P_I = (1/S_i) * (U^Tb)_I if S_i> EPS(A), or else zero.

Then we look to see if the elements of P are rising at the end of the vector. If so, we look backward from the last element of P for the first element of P for which the preceding element is larger. That is, we look for the first local minimum counting backward from the last element. The position of the element becomes the usable rank, r. To solve the system, we then just do a truncated SVD solution keeping r singular values.

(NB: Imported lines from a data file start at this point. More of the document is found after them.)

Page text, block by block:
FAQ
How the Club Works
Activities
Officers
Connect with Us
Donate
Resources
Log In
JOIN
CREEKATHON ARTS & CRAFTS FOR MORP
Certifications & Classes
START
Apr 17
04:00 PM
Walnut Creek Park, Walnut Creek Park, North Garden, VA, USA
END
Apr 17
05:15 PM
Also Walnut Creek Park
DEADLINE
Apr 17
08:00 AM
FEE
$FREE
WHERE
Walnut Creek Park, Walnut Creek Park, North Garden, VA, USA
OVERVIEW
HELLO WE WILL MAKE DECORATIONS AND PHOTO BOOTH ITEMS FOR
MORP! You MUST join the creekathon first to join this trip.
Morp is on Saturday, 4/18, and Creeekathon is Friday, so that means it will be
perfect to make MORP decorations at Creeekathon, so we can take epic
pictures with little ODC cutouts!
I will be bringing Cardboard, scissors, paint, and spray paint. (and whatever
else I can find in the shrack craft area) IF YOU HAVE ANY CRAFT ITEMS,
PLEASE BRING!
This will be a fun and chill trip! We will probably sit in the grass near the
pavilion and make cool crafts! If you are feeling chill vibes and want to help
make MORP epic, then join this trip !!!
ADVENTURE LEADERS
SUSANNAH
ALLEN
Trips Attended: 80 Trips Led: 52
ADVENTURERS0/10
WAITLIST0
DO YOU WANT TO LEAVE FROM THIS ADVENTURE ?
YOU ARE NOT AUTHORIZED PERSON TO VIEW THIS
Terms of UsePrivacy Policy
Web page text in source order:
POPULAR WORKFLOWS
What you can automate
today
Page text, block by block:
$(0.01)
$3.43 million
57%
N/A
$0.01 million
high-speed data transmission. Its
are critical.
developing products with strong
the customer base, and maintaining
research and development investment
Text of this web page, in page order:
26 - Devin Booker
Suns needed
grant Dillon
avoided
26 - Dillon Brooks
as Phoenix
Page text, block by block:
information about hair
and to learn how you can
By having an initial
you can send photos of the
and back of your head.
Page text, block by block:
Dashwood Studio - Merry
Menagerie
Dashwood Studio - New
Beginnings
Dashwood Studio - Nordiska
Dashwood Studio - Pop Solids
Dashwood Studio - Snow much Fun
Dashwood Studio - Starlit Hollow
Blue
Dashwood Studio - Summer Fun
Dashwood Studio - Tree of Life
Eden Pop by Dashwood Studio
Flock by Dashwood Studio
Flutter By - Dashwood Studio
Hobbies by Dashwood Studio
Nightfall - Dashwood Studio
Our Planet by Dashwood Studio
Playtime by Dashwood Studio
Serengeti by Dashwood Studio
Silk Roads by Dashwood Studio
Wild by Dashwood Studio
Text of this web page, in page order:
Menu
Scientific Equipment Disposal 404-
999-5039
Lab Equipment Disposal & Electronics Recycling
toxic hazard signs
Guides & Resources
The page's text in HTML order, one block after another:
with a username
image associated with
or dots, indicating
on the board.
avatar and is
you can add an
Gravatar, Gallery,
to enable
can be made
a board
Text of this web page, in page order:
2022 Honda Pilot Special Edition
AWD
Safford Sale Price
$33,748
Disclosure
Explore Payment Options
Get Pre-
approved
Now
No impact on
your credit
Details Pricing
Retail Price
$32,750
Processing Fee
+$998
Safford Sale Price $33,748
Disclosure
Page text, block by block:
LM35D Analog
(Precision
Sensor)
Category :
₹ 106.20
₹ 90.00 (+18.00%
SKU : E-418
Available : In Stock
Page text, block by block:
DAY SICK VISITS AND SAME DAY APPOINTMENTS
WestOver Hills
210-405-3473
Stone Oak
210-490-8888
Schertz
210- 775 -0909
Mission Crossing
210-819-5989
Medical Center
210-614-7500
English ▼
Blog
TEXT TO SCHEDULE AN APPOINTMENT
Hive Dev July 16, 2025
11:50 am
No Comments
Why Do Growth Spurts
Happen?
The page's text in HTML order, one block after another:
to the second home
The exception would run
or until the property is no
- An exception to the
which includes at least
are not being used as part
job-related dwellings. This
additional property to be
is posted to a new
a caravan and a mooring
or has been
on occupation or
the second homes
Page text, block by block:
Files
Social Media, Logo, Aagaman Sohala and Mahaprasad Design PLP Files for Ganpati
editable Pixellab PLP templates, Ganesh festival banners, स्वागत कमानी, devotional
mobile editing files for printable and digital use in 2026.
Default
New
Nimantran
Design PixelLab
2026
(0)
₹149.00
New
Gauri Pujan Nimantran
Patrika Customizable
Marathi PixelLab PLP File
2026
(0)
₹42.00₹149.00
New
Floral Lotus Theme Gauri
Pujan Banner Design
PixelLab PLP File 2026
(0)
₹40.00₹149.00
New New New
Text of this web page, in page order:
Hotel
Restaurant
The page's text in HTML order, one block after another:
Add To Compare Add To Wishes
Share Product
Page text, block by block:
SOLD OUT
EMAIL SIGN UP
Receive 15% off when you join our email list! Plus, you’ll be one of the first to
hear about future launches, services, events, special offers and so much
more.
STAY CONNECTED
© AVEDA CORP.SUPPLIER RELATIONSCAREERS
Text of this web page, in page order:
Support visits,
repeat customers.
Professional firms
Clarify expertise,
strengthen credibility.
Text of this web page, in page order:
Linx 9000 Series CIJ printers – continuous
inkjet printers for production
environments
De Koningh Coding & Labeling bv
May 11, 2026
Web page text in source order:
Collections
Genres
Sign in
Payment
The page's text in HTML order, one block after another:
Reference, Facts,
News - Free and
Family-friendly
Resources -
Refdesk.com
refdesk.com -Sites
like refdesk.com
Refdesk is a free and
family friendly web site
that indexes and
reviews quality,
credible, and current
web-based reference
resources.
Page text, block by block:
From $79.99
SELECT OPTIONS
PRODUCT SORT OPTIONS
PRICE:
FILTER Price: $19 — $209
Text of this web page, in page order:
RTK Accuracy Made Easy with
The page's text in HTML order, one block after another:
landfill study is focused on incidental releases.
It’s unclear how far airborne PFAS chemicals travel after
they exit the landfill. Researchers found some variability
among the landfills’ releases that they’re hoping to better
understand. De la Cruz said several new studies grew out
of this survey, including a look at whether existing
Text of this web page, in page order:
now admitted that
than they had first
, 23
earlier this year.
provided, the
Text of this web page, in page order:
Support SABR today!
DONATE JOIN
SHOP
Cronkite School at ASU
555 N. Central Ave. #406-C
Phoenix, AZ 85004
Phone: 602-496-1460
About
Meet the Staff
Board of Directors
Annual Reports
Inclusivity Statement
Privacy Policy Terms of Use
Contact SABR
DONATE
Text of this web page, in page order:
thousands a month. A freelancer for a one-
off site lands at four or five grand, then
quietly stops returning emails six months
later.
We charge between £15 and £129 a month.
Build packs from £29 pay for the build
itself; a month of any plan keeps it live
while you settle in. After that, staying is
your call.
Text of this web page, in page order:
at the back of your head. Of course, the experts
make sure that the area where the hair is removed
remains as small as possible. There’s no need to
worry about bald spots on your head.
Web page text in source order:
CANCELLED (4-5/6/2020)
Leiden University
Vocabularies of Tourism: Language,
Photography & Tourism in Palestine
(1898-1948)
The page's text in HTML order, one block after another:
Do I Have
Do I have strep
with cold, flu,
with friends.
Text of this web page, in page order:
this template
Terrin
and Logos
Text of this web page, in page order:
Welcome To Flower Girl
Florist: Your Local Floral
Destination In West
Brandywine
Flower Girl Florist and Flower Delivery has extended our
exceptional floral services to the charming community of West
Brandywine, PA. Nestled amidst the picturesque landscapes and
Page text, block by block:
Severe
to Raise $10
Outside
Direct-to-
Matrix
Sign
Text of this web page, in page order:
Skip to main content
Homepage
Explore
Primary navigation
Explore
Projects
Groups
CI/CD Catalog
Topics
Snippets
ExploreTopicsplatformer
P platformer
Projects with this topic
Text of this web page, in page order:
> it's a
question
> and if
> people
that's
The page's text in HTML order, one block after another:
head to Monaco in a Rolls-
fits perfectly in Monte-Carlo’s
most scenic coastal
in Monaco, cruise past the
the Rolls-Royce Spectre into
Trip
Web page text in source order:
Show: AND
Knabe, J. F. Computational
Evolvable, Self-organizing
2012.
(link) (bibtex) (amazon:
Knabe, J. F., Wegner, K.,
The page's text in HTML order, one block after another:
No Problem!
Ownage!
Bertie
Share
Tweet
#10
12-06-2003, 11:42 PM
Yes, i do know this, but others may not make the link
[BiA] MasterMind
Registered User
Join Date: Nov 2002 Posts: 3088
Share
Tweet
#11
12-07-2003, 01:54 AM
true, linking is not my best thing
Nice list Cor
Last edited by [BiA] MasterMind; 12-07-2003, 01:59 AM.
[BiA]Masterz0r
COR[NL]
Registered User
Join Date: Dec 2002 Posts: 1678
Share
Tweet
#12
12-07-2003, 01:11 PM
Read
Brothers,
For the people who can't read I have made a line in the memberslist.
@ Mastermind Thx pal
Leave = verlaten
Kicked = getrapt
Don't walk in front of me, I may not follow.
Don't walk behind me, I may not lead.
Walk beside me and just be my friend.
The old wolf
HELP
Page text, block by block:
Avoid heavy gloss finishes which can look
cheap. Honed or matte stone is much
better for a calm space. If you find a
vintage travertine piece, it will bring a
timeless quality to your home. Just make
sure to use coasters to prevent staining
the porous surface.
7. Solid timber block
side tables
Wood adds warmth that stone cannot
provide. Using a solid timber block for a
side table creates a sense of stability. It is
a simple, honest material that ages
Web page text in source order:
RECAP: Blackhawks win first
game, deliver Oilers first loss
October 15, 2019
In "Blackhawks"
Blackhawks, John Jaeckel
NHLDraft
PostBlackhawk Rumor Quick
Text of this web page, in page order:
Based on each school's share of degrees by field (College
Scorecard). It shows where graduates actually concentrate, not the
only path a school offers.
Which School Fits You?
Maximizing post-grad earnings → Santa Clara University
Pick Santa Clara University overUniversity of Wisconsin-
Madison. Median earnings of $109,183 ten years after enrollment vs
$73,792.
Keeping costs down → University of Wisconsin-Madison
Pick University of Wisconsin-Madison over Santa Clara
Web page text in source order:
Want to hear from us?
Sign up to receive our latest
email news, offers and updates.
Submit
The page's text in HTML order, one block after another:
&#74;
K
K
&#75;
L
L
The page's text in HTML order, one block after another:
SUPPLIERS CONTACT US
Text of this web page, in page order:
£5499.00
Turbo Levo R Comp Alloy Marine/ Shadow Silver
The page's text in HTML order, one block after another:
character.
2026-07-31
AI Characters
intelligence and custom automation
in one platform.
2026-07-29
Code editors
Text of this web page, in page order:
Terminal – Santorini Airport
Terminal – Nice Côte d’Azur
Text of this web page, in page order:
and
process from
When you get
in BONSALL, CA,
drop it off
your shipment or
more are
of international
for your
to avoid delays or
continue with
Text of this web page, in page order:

MER, or Matrix Error Method. This method only applies if the user gives a positive value for the estimated percentage error in each element of A. The idea here is to find if some of the latter singular values represent so little to the matrix A that they can be discarded. Here is how we make that decision based on the provided estimated percent error in the coefficient, e. Take a vector Z (of length equal to the number of singular values) and set its elements to zero. Then, set its last element equal to the last singular value. Build the matrix B=UZV^T. Compare the average absolute value of B to the average absolute value of A. If

avg_abs_val(B) < .01*e*avg_abs_val(A)

than this singular value can be neglected. Then, do the calculation over but set the last two elements of Z equal to the last two singular values. If the above condition still holds, then the last two singular values can be neglected. Repeat until the above condition fails. We have then gone one step too far, so we know exactly how many singular values must be kept. This number becomes our usable rank, r. To solve the system, we then just do a truncated SVD solution keeping r singular values.

RNK, or User Given Rank Method. In this method we interactively ask the user what usable rank they would like to try, and do a truncated SVD solution keeping that many singular values.